An entire cuisine developed back then that had employees at Kraft working double shifts. And if your father had any stock in Campbell Soup, at least he dined with a smile.

Sunday supper was set up in front of the TV just minutes before 8 o'clock. No one missed a minute of ``The Ed Sullivan Show.'' And Sunday supper meant Something Special - avec canned Le Sueur peas.

One favorite was the pot roast recipe that swept the country faster than a prairie fire on ``Gunsmoke.''

It consisted of a piece of meat the size of a bowling ball wrapped in a double layer of aluminum foil.

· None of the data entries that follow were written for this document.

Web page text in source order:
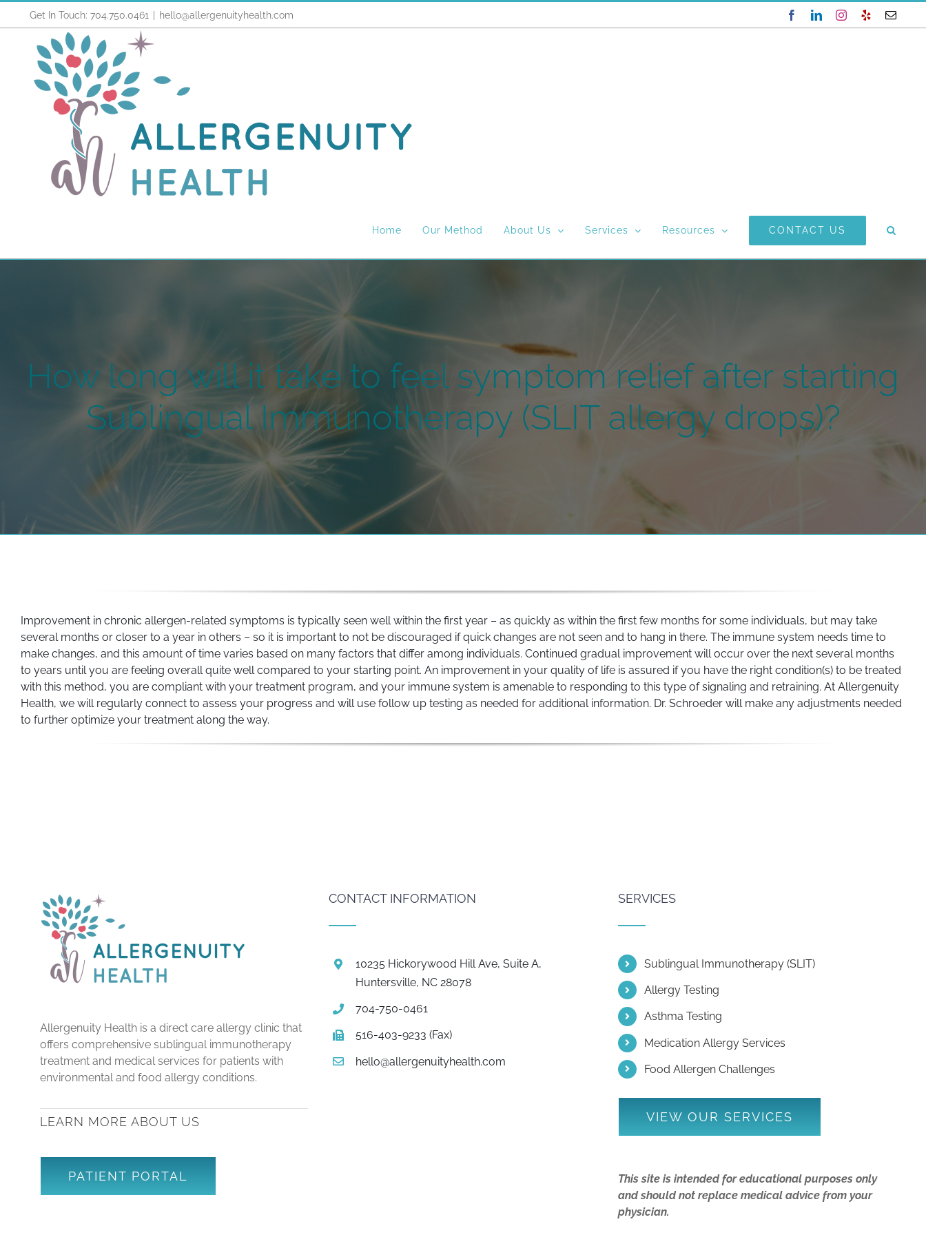
Get In Touch: 704.750.0461 | hello@allergenuityhealth.com FacebookLinkedInInstagram
Yelp Email
Home Our Method About Us Services Resources CONTACT US
How long will it take to feel symptom relief after starting
Sublingual Immunotherapy (SLIT allergy drops)?
Improvement in chronic allergen-related symptoms is typically seen well within the first year – as quickly as within the first few months for some individuals, but may take
several months or closer to a year in others – so it is important to not be discouraged if quick changes are not seen and to hang in there. The immune system needs time to
make changes, and this amount of time varies based on many factors that differ among individuals. Continued gradual improvement will occur over the next several months
to years until you are feeling overall quite well compared to your starting point. An improvement in your quality of life is assured if you have the right condition(s) to be treated
with this method, you are compliant with your treatment program, and your immune system is amenable to responding to this type of signaling and retraining. At Allergenuity
Health, we will regularly connect to assess your progress and will use follow up testing as needed for additional information. Dr. Schroeder will make any adjustments needed
to further optimize your treatment along the way.
Allergenuity Health is a direct care allergy clinic that
offers comprehensive sublingual immunotherapy
treatment and medical services for patients with
environmental and food allergy conditions.
LEARN MORE ABOUT US
PATIENT PORTAL
CONTACT INFORMATION
10235 Hickorywood Hill Ave, Suite A,
Huntersville, NC 28078
704-750-0461
516-403-9233 (Fax)
hello@allergenuityhealth.com
SERVICES
Sublingual Immunotherapy (SLIT)
Allergy Testing
Asthma Testing
Medication Allergy Services
Food Allergen Challenges
VIEW OUR SERVICES
This site is intended for educational purposes only
and should not replace medical advice from your
physician.

Add a can of Campbell's Cream of Mushroom Soup (Cream of Celery could be substituted), a package of Lipton Onion Soup Mix, and a cup of water. Seal tightly and bake an hour and a half at 350 degrees F. Heat the Le Sueur peas, and - ``Dinner is Served!''

A genuine affection for this simple, comfortable fare solidifies like two-day-old California Dip in Jane and Michael Stern's classic collection of recipes of the period, ``Square Meals'' (Knopf, New York, 337 pp., $17.95, 1984).

I asked them what recipe in their book epitomized the zenith of '50s cuisine.

Quicker than you could say ``miniature marshmallows,'' they came out with the following recipe.

Flaming Cabbage Head Weenies With Pu Pu Sauce Weenies 1 large head cabbage, red or green 1 can Sterno 15 to 30 cocktail frankfurters

Rinse cabbage and trim bottom so it sits level on its base.

Form decorative petals by curling a few outer leaves down from top.

Cut a hole in top center of cabbage head deep enough to hold can of Sterno inside, with rim of can even with cabbage.

Light Sterno. Stick cocktail franks into flaming cabbage on toothpicks.

Pu Pu Sauce 1/2 cup sour cream 2 tablespoons yellow mustard 1 tablespoon chili sauce 1 tablespoon brown sugar 1/2 tablespoon Worcestershire sauce 1 tablespoon wine vinegar 1 small onion, finely minced Chili powder to taste Salt to taste

Combine all ingredients in a saucepan. Bring to boil, stirring occasionally. Remove from heat. Set aside to cool.

7-Cans Casserole 1 large can chicken - about 2 cups (tuna fish, shrimp, or crab meat may be substituted) 1 can cream of chicken soup 1 can cream of celery or cream of mushroom soup 1 small can mushrooms (drained) 1 small can pimentos 1 small can evaporated milk 1 can Chinese noodles Onion powder and ground pepper to taste Bread crumbs Butter

Mix all ingredients thoroughly in a large bowl, except bread crumbs and butter. Place in buttered ovenproof baking dish, cover with bread crumbs, and bake for 1/2 hour or until bubbling.

This popular threat to Western man was nothing but a loosely disguised 20th-century adaptation of the salt lick.